我正在寻找帮助转换下面的sql查询到hive支持的日期格式。请协助。GP:SQL
select to_date('19800302000000','yyyymmddhh24miss') date_of_birth
GP输出:1980年3月2日GP查询:
extract(year from age(current_date-1, to_date(b.birthday,'yyyymmddhh24miss'))) age
我们在Hive里也有类似的情况,请帮帮我们。
dw1jzc5e1#
对于select to_date('19800302000000','yyyymmddhh24miss'),请使用此select from_unixtime(unix_timestamp('19800302000000','yyyyMMddhhmmSS')) .如果你不想要时间部分,使用这个select to_date(from_unixtime(unix_timestamp('19800302000000','yyyyMMddhhmmSS')))。对于extract(year from age(current_date-1, to_date(b.birthday,'yyyymmddhh24miss'))) age使用下面代码。
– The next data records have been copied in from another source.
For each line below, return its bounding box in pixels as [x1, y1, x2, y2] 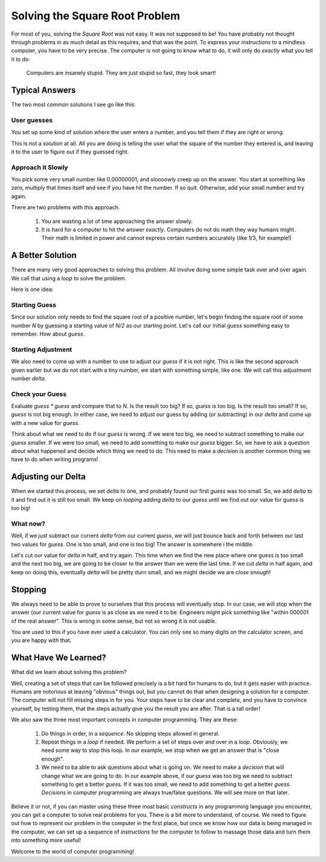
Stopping [11, 584, 46, 595]
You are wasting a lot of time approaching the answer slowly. [41, 218, 193, 225]
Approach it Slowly [11, 163, 69, 172]
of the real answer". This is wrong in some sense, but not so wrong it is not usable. [11, 617, 217, 624]
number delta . [11, 375, 46, 382]
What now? [11, 519, 45, 528]
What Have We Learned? [11, 653, 107, 663]
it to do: [11, 55, 30, 63]

2它应该给予昨天和出生日期之间的年份差。
select to_date('19800302000000','yyyymmddhh24miss')
select from_unixtime(unix_timestamp('19800302000000','yyyyMMddhhmmSS'))
select to_date(from_unixtime(unix_timestamp('19800302000000','yyyyMMddhhmmSS')))
select year(current_date() - interval 1 day ) - year(from_unixtime(unix_timestamp('19800302000000','yyyyMMddhhmmSS'))) age
1条答案
按热度按时间dw1jzc5e1#
对于
select to_date('19800302000000','yyyymmddhh24miss')
,请使用此select from_unixtime(unix_timestamp('19800302000000','yyyyMMddhhmmSS'))
.如果你不想要时间部分,使用这个
select to_date(from_unixtime(unix_timestamp('19800302000000','yyyyMMddhhmmSS')))
。对于
extract(year from age(current_date-1, to_date(b.birthday,'yyyymmddhh24miss'))) age
使用下面代码。2它应该给予昨天和出生日期之间的年份差。